The Trout Creek group, working closely with the Vale B.L.M. and full support of the state director, was able to build enough understanding of the immediate need for watershed improvement that the ranchers involved voluntarily removed their cattle for a three year period of rest.
The Whitehorse and Oregon Canyon watersheds of the Trout Creek Mountain located in the Vale B.L.M. district completed their third year of rest the fall of 1991. Despite severe drought conditions, the response of 100 miles of critical riparian area was encouraging. A lot of credit for the results needs to go to the Whitehorse management who recognized that the past 130 years of traditional summer long grazing on the mountain was not going to be acceptable in the future.
The Whitehorse ranch made a major financial commitment to the recovery of the watershed by leasing another ranch during this three year rest period and drastically changing their grazing program on the lower reaches of the watershed. Four neighboring ranches who also run cattle in the watersheds on the northeast side of the mountain made unprecedented management changes to rest their areas of use on the mountain. These changes involved considerable water hauling and 100 pound reductions in weaning weights. This weaning weight loss came primarily from grazing dried up bunchgrass in August and September at four to five thousand foot elevation instead of the greener more nutritious bunchgrass and meadows at six to eight thousand foot elevation. The cattle were not short on grass, but it's feed value was considerably reduced.

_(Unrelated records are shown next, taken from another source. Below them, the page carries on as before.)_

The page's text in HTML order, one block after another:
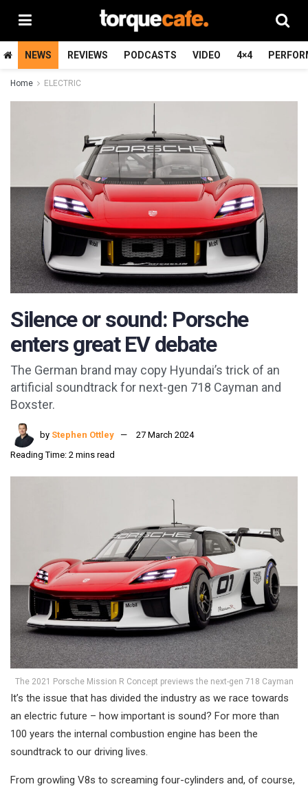
NEWS REVIEWS PODCASTS VIDEO 4×4
Home ELECTRIC
Silence or sound: Porsche
enters great EV debate
The German brand may copy Hyundai’s trick of an
artificial soundtrack for next-gen 718 Cayman and
Boxster.
by Stephen Ottley
27 March 2024
Reading Time: 2 mins read
The 2021 Porsche Mission R Concept previews the next-gen 718 Cayman
It’s the issue that has divided the industry as we race towards
an electric future – how important is sound? For more than
100 years the internal combustion engine has been the
soundtrack to our driving lives.
From growling V8s to screaming four-cylinders and, of course,

During this period of voluntary rest the Trout Creek Working Group met regularly to help develop a solution for the land that included grazing. Some examples of the strength of a diversified working group follow.....Monte Montgomery (Izaak Walton League) has years of experience on the mountain and was invaluable in stimulating better communication between the Vale and Burns B.L.M. Districts. Mary Hanson from the Oregon Environmental Council has a very logical mind and helped facilitate the 'meetings. She also communicated to other members the importance of doing everything in accordance with legally mandated public planning procedures. Kathi Myron from Oregon Trout's genuine care and love of the wild Lahontan, and the importance of its habitat, was a message she clearly communicated to everyone in the group. And because of Kathi and Oregon Trout's diligence and review, their protest of the first plan made it a much better document. The original document was vague on what acceptable condition of the streamside shrubs, trees and grasses needed to look like in the future. Spelling out what was expected in ecological improvement assured trout habitat conditions and also gave the ranchers a clear goal to achieve. Because the plan received so much review, when the final decision was appealed by an out of state activist, the administrative law judge dismissed the appeal.

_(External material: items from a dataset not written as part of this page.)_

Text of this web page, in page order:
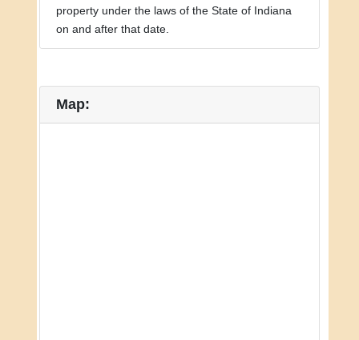
property under the laws of the State of Indiana
on and after that date.
Map:
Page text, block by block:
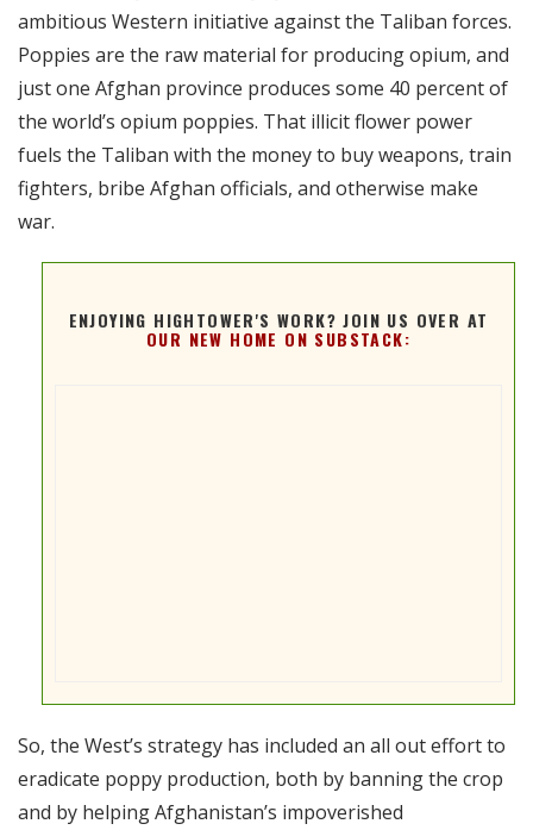
ambitious Western initiative against the Taliban forces.
Poppies are the raw material for producing opium, and
just one Afghan province produces some 40 percent of
the world’s opium poppies. That illicit flower power
fuels the Taliban with the money to buy weapons, train
fighters, bribe Afghan officials, and otherwise make
war.
ENJOYING HIGHTOWER'S WORK? JOIN US OVER AT
OUR NEW HOME ON SUBSTACK:
So, the West’s strategy has included an all out effort to
eradicate poppy production, both by banning the crop
and by helping Afghanistan’s impoverished
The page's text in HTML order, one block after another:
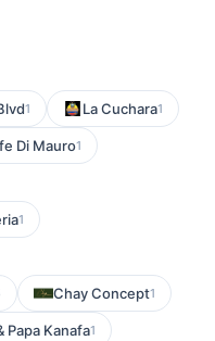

The District Manager from Vale issued a grazing decision for the Whitehorse Butte Allotment which became effective in late 1990. The grazing strategy was specifically designed for the benefit of the watershed and the fish which depends on that watershed for its existence. It is important to understand that the mountain received two years of voluntary rest before any formal grazing decision was issued for the Whitehorse Ranch. And although allotment management plans are in process for the four neighboring northeast slope ranches and two additional ranches on the south side of the mountain, formal grazing decisions for these ranches are yet to come. Despite the lack of formal allotment management plans, these ranches are five years into a grazing program 'which has been reviewed by the U.S. Fish & Wildlife Service as being compatible with Endangered Species Act requirements for Lahontan Cutthroat Trout.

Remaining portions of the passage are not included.